┌──

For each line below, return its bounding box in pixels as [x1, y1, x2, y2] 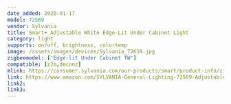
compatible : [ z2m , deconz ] [7, 61, 81, 68]
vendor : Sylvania [7, 23, 57, 29]
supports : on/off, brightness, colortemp [7, 42, 128, 49]
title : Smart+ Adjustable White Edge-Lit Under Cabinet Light [7, 29, 189, 36]
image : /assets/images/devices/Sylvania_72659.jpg [7, 49, 155, 55]
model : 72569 [7, 16, 45, 23]
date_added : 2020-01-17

└──

# [TASK BRIEF]
Repeat exactly the lines from the one containing "image : /assets/images/devices/Sylvania_72659.jpg" through the last line of the records above, both included, and nothing else.

# [EXPECTED ANSWER]
image : /assets/images/devices/Sylvania_72659.jpg [7, 49, 155, 55]
model : 72569 [7, 16, 45, 23]
date_added : 2020-01-17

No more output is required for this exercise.